Your goal →
Write out exactly the lines below that run from the line containing "Adds shipping" through the last line of the records.

Supplied records →
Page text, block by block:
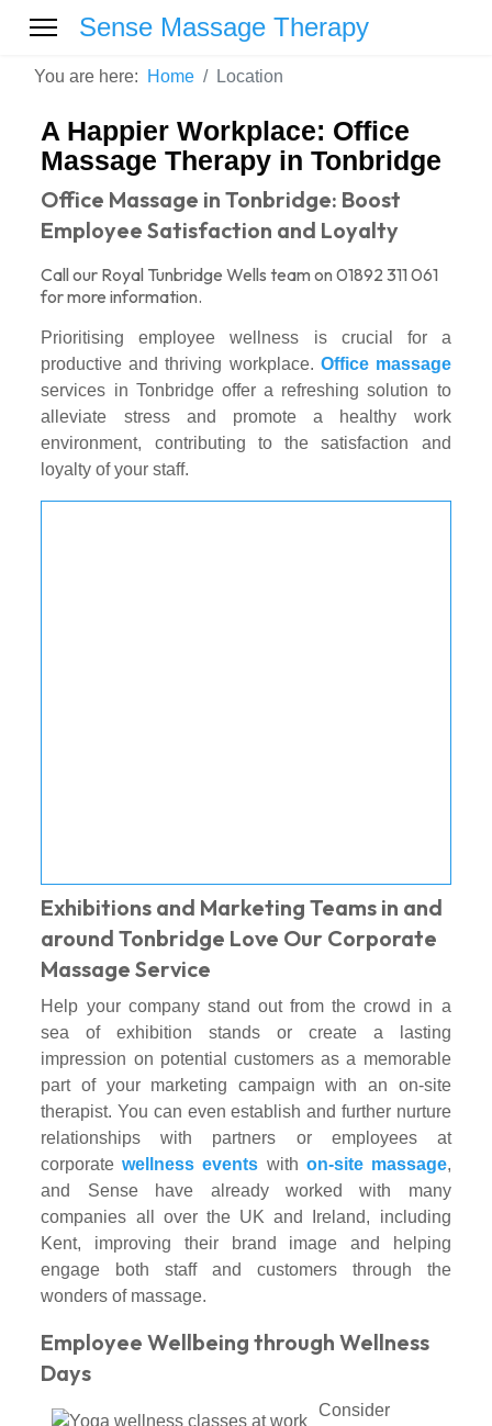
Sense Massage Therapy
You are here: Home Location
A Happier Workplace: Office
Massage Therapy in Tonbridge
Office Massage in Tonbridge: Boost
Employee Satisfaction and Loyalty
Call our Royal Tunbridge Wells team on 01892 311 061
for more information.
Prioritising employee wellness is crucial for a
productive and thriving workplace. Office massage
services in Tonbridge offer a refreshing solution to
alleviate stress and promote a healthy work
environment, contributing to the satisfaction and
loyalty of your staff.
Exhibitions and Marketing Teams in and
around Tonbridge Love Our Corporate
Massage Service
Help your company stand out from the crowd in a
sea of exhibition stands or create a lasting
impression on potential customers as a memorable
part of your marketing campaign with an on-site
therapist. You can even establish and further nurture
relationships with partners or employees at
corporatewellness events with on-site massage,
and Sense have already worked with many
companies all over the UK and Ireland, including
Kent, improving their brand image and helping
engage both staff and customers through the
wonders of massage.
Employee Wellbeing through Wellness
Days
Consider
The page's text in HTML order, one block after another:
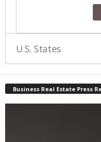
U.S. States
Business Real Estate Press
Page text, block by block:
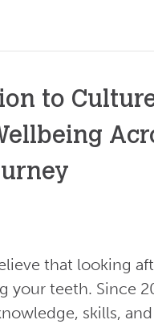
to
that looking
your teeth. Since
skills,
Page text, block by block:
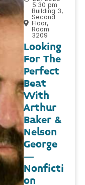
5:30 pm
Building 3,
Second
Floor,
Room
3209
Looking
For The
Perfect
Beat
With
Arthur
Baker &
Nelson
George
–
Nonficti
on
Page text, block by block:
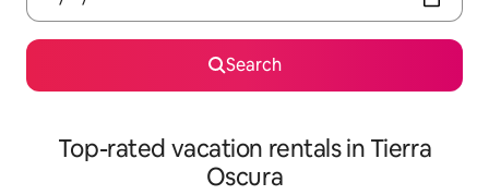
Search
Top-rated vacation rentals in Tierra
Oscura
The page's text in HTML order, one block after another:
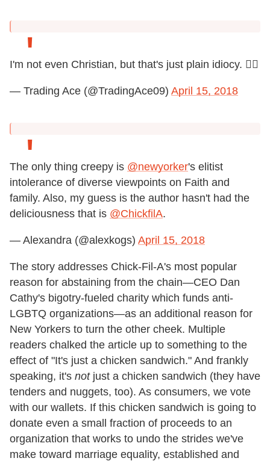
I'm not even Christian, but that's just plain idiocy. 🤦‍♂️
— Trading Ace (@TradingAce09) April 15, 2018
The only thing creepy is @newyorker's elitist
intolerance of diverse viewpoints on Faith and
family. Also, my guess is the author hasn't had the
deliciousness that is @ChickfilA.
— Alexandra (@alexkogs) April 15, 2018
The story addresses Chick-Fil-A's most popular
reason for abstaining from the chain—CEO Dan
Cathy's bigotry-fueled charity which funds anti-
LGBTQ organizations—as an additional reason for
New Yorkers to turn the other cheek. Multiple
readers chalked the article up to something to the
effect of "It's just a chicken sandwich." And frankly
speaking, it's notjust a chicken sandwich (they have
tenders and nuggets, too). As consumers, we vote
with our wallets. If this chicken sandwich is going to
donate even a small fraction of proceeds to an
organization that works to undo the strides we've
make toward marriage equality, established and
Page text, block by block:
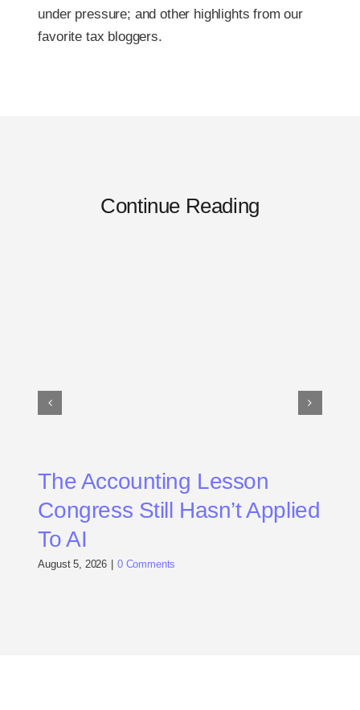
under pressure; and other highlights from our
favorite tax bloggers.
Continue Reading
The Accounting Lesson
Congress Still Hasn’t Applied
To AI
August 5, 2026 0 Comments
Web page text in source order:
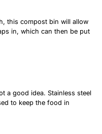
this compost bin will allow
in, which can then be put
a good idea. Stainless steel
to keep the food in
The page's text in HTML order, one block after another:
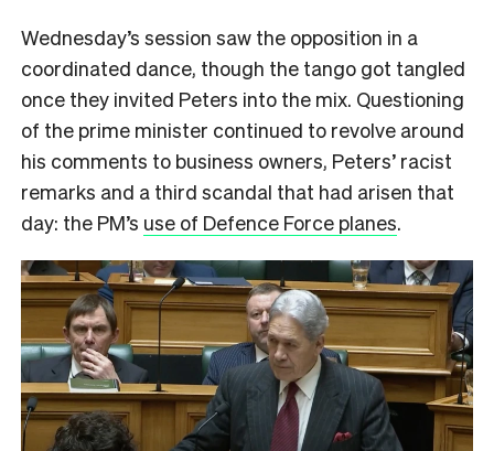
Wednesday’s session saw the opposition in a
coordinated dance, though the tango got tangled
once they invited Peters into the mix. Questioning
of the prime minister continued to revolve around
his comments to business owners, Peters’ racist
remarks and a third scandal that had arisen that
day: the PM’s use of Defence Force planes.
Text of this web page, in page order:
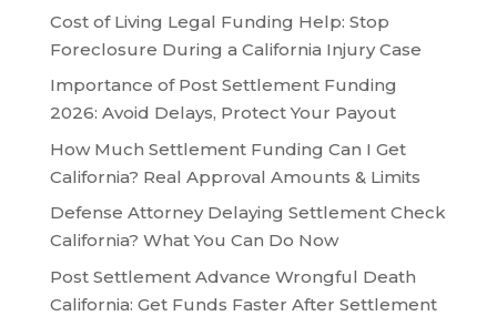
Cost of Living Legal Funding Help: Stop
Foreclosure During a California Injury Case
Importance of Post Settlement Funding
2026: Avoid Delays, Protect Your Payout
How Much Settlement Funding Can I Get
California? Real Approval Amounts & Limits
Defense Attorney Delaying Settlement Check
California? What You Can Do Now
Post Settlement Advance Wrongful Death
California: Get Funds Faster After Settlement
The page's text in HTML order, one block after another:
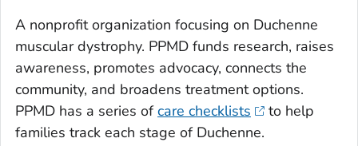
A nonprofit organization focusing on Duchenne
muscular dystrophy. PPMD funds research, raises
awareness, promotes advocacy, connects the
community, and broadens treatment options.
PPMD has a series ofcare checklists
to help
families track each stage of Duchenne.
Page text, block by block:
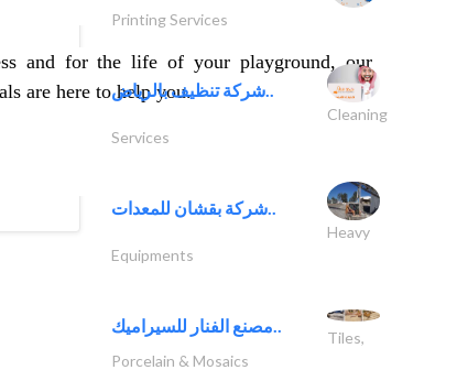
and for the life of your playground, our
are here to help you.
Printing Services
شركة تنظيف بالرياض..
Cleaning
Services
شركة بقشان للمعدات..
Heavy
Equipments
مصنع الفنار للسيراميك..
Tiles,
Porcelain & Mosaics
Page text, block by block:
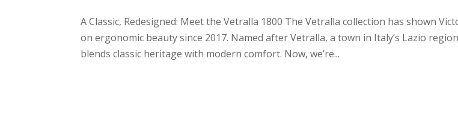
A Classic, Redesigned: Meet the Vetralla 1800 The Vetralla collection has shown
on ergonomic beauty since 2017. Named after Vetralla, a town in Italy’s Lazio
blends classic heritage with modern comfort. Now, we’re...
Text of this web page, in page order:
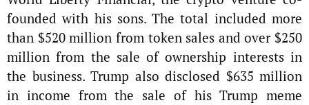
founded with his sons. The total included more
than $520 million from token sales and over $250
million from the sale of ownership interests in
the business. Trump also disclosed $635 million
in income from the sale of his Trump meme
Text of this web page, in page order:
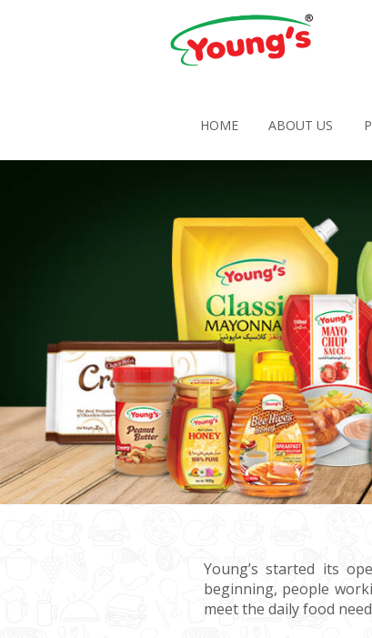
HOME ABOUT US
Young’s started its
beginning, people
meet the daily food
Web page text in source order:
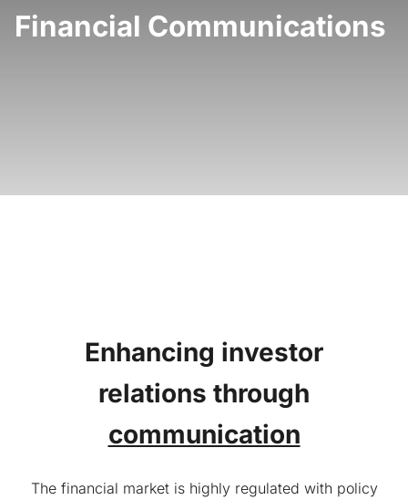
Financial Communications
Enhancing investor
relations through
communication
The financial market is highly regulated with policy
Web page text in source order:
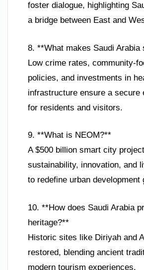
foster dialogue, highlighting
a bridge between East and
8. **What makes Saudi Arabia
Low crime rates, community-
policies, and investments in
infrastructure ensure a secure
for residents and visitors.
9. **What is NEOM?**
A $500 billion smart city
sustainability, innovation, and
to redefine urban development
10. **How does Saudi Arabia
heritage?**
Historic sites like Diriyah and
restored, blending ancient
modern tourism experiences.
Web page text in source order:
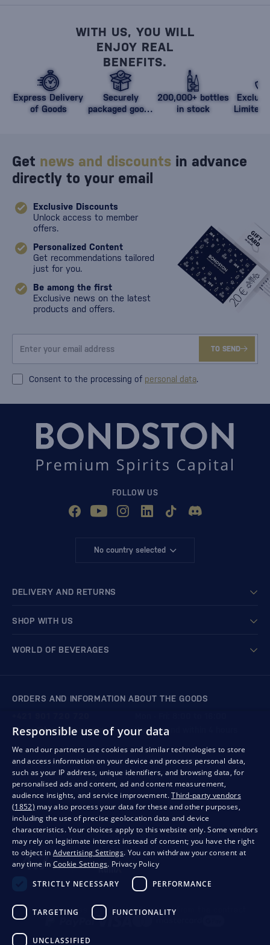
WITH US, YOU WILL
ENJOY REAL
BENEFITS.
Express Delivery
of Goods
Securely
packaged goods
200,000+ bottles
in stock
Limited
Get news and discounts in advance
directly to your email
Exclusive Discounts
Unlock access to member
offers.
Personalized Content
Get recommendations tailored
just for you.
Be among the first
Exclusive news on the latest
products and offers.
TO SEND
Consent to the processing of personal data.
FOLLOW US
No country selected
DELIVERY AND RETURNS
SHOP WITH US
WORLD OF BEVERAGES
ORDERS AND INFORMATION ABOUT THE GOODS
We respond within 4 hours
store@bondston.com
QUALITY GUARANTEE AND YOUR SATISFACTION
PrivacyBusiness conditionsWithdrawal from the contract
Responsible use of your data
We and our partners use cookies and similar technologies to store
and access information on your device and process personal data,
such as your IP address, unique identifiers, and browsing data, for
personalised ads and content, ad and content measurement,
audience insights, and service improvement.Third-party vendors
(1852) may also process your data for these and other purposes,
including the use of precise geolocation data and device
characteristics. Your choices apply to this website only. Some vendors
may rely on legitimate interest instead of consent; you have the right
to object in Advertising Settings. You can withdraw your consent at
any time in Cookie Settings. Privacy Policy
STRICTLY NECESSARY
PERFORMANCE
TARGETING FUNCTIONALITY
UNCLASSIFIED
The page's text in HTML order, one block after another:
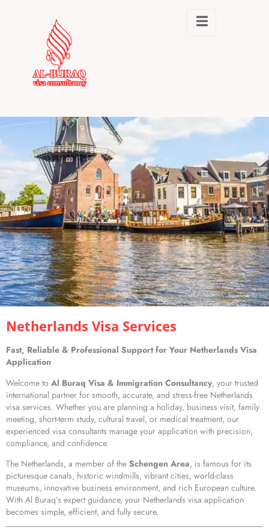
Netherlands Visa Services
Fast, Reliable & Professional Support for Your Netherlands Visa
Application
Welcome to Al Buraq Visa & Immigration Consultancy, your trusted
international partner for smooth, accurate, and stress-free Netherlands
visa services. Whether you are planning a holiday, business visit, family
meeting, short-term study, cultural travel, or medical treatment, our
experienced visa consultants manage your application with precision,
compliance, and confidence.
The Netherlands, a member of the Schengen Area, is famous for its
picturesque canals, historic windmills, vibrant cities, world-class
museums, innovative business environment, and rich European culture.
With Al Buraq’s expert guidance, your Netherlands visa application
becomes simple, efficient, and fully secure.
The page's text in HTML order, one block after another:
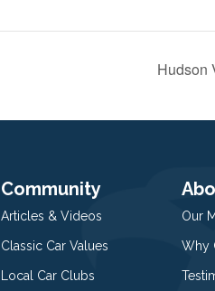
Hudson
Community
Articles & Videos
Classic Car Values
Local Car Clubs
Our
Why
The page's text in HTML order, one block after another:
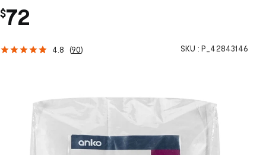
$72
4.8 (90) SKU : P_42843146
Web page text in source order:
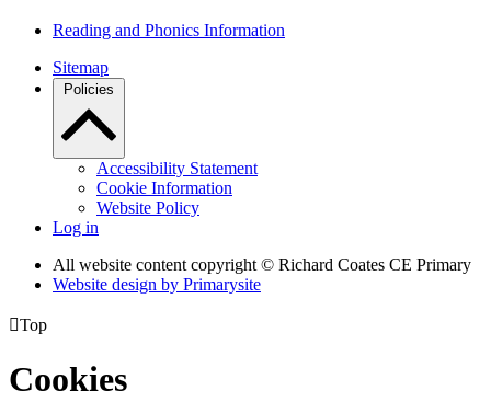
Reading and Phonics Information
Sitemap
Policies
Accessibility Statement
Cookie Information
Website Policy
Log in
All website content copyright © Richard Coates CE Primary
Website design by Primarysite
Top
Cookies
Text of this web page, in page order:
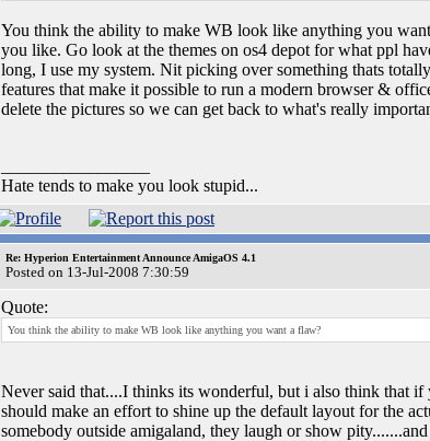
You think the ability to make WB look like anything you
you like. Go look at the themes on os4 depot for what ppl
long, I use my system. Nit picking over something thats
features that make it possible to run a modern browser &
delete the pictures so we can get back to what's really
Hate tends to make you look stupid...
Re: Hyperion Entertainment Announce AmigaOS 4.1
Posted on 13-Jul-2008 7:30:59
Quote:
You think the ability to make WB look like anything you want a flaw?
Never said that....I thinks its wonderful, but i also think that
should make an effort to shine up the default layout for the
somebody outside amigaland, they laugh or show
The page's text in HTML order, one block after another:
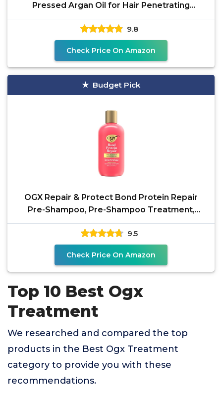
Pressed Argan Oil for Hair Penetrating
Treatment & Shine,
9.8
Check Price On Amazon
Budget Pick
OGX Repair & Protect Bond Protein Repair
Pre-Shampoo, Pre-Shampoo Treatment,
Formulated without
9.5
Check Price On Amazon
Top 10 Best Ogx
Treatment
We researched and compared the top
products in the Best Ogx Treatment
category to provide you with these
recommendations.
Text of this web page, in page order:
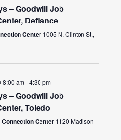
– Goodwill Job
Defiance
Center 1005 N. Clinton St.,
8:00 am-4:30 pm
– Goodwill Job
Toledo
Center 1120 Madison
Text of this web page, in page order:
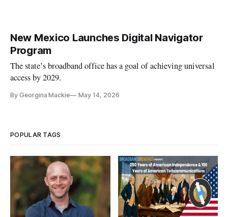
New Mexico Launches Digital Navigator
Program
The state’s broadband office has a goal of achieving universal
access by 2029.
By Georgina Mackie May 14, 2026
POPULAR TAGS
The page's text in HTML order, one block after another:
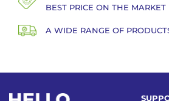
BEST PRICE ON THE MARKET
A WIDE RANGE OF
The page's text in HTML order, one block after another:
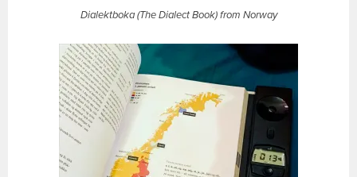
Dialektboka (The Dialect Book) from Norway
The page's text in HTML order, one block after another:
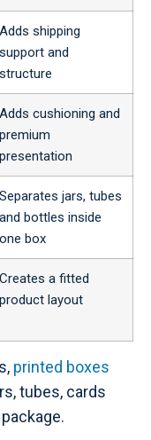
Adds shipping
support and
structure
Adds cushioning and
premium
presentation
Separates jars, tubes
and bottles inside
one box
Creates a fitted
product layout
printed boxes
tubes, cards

Output for this exercise →
Adds shipping
support and
structure
Adds cushioning and
premium
presentation
Separates jars, tubes
and bottles inside
one box
Creates a fitted
product layout
printed boxes
tubes, cards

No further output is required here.